Abstracts

Rationale: Dense-array EEG (dEEG) is consisted with up to 256 channel electrodes covering whole head, portions of face and neck with 2cm inter-electrodes distance. Recently dEEG has been used in epilepsy monitoring. This study is to evaluate the accuracy of dEEG electrical source estimation of interictal discharge by comparing with simultaneously recorded intracranial EEG and down-sampled dEEG data.Methods: Six patients with medically refractory temporal lobe epilepsy underwent intracranial EEG and 256ch-dEEG recording simultaneously. All patients were surgical candidate and the total of 52-62 channel subdural electrodes was placed over the mesial and lateral temporal lobe. 256ch-dEEG recordings were performed with Sensor Net (Electrical Geodesics Inc.EGI) with intracranial EEG at 1 kHz sampling simultaneously.

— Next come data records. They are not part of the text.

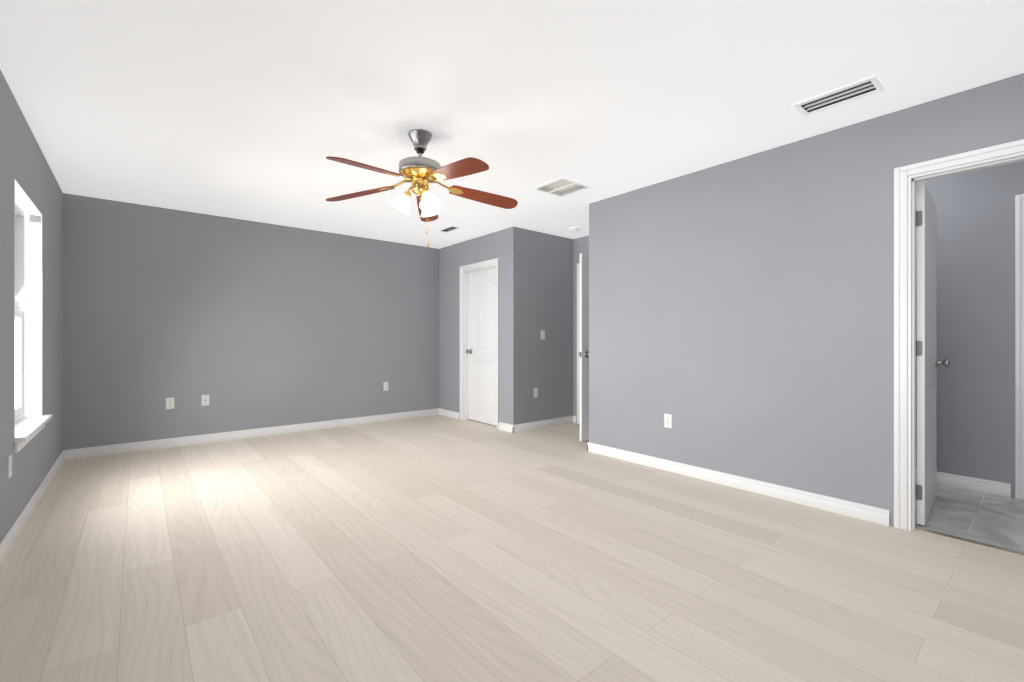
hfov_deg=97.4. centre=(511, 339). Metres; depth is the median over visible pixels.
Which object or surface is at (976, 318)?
wall
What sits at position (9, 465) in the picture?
outlet
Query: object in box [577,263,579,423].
door frame
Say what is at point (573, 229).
smoke detector
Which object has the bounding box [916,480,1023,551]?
floor
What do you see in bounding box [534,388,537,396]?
outlet
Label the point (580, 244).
wall
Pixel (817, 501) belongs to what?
baseboard
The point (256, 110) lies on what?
ceiling
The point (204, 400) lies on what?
outlet
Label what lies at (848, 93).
air vent
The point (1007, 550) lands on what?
threshold
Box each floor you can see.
[0,415,1023,681]
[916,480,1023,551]
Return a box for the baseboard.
[0,408,1010,567]
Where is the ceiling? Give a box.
[0,0,1023,248]
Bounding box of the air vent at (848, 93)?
[792,75,884,116]
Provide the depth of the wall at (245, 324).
4.94 m
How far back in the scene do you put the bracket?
3.18 m
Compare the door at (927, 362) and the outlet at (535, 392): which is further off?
the outlet at (535, 392)
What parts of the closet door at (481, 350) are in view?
knob
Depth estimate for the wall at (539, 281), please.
5.58 m
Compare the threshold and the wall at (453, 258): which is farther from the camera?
the wall at (453, 258)
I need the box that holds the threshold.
[914,527,1023,556]
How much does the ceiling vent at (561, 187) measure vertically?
0.052 m
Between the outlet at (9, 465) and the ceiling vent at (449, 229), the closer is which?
the outlet at (9, 465)
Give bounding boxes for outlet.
[8,455,11,478]
[166,397,173,408]
[201,395,208,405]
[383,382,387,390]
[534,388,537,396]
[664,414,671,427]
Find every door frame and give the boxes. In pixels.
[460,258,498,428]
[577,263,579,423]
[894,139,1023,530]
[1015,194,1023,498]
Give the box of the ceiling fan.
[326,129,517,246]
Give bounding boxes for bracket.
[29,215,40,222]
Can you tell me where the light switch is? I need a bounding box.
[541,330,544,339]
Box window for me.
[13,180,51,452]
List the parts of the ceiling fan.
blade, blade, lamp shade, light arm, canopy motor, light arm, blade, bulb, lamp shade, lamp shade, blade, blade
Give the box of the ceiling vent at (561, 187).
[532,177,591,197]
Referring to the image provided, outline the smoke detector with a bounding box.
[569,227,579,231]
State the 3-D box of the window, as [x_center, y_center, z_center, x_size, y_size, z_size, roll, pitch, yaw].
[-3.091,-0.133,2.814,0.203,1.514,1.010,0,0,-40]
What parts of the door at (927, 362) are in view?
knob
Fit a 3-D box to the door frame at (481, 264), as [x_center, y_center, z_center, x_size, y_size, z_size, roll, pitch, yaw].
[-0.390,0.048,5.905,0.152,2.104,0.856,0,0,-40]
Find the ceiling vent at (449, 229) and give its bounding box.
[438,226,460,232]
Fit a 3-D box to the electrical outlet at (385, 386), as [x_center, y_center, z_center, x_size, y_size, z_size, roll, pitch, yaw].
[-1.708,0.630,6.096,0.070,0.115,0.007,0,0,-40]
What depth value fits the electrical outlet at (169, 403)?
4.60 m
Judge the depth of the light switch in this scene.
5.62 m
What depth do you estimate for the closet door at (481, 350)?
5.93 m
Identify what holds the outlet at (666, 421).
attached to the wall at (746, 316)
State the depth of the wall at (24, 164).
2.73 m
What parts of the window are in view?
window frame sashes
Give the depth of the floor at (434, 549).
2.10 m
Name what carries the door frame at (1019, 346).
attached to the wall at (976, 318)
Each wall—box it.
[0,69,62,542]
[63,193,438,449]
[439,229,506,422]
[507,227,572,424]
[573,236,588,422]
[589,201,598,443]
[599,73,1023,526]
[916,161,1023,497]
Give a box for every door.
[466,267,496,425]
[579,253,588,440]
[916,182,950,524]
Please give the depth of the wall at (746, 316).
3.13 m
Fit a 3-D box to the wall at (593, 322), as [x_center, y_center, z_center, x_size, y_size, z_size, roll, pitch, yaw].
[1.242,-0.120,4.758,1.160,2.440,0.120,0,0,-40]
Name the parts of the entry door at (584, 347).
knob
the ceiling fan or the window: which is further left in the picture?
the window
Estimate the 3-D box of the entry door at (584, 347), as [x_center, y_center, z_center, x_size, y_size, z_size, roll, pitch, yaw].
[1.077,0.081,5.048,0.815,2.015,0.185,0,0,-33]
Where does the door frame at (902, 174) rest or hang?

After EEG recording, we were categorized the intracranial spikes based on its location and applied source estimation for each categorized spike on dense-array EEG. We down-sampled 256ch-dEEG data to 128ch and then applied source estimation to the down-sampled data.Results: All cases showed the interictal discharges originating from mesial and lateral temporal region independently. Dense-array EEG also detected some of these interictal discharges and its source estimation was localized in the similar region to the intracranial EEG. 256ch-dEEG estimated mesial temporal spikes accurately in mesial temporal region, however these 128ch down-sampled data were estimated in more lateral region compared to 256ch data.Conclusions: 256ch-dEEG and its source estimation can provide more reliable localization of the epileptiform discharges. Greater number of dEEG electrodes and the extended sensor layout enable accurate source estimation for basal temporal discharges and support the findings that sphenoidal or nasopharyngeal electrodes can detect the mesial temporal spike.